In this study, we evaluated the expression of costimulatory molecule CD28 on circulating CD8+ T cells and the balance of CD8+CD28+ and CD8+CD28− T cells in patients with hepatitis B. Compared with healthy controls, high level of CD8+CD28− subpopulations and low CD28+/CD28− ratio in the CD8+ T cell population were observed in patients with hepatitis B. Similar variations in CD8+CD28− T cells proportions and CD8+CD28+/CD8+CD28− T cells ratio were also observed between HBeAg-positive group and HBeAg-negative group. Further study revealed that the CD28+/CD28− ratio in the CD8+ T cell population was significantly related to HBV DNA loads but not to biological indicators of liver function (e.g., ALT levels). Our data also showed that CD8+CD28+ T cells proportions and CD8+CD28+/CD8+CD28− T cells ratio were enhanced and the levels of CD8+CD28− T cells declined in chronic HBV patients given effective therapy with Peg-IFN-α. Therefore, the expression of the costimulatory molecule CD28 on circulating CD8+ T cells might be a vital reason for the inactive T cells, resulting in an incapacity to eliminate the virus.

When an individual is exposed to HBV, the strength of the immune response, especially the HBV-specific cytotoxic T lymphocytes (CTLs), plays an important role in viral control and liver damage [2, 3]. Studies by Webster Bertoletti showed that expression of costimulatory molecule CD28 on circulating CD8+ T cells can promote those T cell subsets differentiating into specific CTLs during stimulation with an antigen and play a critical role in virus clearance [17]. The percentage of CD8+CD28− T cells increases in patients with CHB, and CD8+ T cells that do not express CD28 cannot differentiate into specific CTLs during antigen stimulation, resulting in failure to clear the virus.
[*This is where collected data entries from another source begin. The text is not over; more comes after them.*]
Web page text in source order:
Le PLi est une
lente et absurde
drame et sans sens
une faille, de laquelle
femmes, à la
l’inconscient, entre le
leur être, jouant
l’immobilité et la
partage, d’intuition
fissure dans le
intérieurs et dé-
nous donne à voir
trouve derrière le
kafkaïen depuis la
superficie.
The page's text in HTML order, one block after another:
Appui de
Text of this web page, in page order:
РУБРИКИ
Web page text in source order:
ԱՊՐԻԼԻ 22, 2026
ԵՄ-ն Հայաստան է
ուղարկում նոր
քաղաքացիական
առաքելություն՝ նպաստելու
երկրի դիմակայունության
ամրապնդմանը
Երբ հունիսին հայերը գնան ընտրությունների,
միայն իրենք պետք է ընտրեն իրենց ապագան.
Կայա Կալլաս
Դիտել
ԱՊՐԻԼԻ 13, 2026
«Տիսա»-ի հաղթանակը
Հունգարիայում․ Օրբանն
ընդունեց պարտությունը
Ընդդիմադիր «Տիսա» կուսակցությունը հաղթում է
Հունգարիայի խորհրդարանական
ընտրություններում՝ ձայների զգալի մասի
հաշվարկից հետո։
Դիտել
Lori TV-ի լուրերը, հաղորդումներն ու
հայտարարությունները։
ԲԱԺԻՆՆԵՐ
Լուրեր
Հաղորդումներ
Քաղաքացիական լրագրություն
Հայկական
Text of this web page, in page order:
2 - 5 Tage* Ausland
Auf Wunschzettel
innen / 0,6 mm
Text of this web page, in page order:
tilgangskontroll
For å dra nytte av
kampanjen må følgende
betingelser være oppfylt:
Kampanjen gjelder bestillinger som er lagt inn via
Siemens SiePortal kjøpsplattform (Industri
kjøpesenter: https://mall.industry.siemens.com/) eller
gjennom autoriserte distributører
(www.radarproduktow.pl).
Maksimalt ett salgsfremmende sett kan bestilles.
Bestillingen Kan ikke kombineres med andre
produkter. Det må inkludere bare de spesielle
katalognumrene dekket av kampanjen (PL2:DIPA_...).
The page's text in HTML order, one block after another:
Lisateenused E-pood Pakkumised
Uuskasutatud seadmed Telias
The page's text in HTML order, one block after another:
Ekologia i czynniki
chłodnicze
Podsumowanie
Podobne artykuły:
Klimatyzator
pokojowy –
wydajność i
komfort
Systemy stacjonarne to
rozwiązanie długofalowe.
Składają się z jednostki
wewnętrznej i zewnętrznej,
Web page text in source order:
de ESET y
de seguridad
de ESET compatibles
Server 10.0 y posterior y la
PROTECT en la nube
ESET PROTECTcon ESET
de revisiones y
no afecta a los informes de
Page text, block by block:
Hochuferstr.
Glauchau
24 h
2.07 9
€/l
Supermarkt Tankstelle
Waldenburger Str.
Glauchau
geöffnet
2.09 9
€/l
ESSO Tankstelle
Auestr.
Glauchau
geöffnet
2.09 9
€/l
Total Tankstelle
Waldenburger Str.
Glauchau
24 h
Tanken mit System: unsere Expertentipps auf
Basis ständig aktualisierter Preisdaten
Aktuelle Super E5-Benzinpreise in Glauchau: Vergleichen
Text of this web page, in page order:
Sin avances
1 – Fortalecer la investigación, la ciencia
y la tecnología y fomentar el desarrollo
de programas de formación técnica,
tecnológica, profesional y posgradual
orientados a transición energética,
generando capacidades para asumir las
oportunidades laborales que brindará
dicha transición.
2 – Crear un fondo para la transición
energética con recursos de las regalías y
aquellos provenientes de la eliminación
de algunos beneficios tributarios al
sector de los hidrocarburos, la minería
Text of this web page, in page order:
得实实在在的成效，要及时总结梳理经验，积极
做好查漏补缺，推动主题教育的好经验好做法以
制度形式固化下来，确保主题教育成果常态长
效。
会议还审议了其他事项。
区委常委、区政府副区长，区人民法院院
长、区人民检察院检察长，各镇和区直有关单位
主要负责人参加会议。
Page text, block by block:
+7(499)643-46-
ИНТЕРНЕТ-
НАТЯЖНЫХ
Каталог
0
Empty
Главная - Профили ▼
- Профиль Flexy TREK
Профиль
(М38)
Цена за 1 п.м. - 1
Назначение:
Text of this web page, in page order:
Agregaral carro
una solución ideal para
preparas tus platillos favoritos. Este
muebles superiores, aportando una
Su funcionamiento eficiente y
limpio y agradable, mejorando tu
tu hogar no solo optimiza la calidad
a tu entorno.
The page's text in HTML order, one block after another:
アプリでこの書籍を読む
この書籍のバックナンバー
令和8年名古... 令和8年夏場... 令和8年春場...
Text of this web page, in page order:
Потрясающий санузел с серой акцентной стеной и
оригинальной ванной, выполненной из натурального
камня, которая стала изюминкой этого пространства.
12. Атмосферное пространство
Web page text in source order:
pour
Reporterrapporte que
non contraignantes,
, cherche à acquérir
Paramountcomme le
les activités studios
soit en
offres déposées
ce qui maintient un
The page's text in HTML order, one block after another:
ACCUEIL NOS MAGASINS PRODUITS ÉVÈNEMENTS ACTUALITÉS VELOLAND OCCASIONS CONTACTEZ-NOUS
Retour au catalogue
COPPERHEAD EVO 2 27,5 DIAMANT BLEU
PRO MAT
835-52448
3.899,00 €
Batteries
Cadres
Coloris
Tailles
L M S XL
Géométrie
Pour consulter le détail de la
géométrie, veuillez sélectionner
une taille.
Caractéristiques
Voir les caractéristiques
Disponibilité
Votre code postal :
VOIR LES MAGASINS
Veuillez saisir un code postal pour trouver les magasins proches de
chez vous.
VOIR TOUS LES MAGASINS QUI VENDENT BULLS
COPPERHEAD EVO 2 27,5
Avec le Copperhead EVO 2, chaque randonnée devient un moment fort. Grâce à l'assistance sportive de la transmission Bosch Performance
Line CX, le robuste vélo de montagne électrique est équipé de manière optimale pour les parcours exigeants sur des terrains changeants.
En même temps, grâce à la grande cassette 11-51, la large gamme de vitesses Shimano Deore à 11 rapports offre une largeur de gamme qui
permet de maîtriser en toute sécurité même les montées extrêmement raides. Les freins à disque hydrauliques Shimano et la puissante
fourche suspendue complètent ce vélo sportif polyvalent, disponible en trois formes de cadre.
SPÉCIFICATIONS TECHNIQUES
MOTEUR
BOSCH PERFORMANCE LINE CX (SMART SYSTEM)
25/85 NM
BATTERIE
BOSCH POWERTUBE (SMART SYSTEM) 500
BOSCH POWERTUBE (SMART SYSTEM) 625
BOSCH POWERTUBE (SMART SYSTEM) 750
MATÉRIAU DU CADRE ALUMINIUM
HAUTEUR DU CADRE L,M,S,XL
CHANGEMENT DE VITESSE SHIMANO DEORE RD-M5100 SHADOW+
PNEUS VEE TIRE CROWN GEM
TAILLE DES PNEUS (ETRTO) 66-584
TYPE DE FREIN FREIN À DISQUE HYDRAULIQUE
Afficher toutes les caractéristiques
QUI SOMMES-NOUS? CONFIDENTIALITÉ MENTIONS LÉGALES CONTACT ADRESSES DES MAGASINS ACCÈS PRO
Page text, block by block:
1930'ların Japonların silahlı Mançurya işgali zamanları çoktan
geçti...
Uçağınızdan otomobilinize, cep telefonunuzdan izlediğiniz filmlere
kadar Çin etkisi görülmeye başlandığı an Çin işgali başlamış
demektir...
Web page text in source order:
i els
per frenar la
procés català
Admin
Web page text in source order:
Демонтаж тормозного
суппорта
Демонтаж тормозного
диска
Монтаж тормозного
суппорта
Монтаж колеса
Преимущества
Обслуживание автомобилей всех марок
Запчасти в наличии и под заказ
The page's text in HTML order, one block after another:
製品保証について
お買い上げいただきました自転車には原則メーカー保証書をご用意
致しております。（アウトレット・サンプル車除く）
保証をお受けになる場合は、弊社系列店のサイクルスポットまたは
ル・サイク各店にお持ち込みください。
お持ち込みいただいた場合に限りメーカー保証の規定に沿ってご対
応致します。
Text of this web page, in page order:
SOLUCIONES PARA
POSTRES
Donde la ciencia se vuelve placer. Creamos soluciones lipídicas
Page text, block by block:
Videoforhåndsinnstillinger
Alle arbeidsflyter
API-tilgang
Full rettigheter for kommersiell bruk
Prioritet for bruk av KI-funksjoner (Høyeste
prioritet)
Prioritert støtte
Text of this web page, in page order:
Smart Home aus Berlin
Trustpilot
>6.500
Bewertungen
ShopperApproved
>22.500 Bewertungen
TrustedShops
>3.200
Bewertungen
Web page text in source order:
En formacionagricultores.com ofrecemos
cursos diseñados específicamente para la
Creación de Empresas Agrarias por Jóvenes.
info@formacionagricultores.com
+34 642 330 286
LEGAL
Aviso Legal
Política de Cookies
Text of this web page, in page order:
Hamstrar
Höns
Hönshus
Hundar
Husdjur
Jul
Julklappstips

The phenotype of CD8+CD28+ T cells might become altered during antigen stimulation in vitro, with a subset converting to CD8+CD28− T cells [18]. The phenotype of CD8+CD28+ T cells in patients with CHB could also be altered during long-term HBV antigen stimulation, with a constant transformation of CD8+CD28+ T cells into CD8+CD28− T cells. CD8+CD28− T cells, which have an immune inhibition function, can repress antibody production and CTL activity. The increase in CD8+CD28− T cell numbers makes it more difficult to clear HBV infection.

In conclusion, our study suggests that the imbalance of CD8+CD28+ and CD8+CD28− T cells is associated with disease pathogenesis in patients with CHB. The balance of CD8+CD28+ and CD8+CD28− T cells is important in CHB, and tilting the balance toward CD8+CD28+ T lymphocytes is beneficial for CHB patients.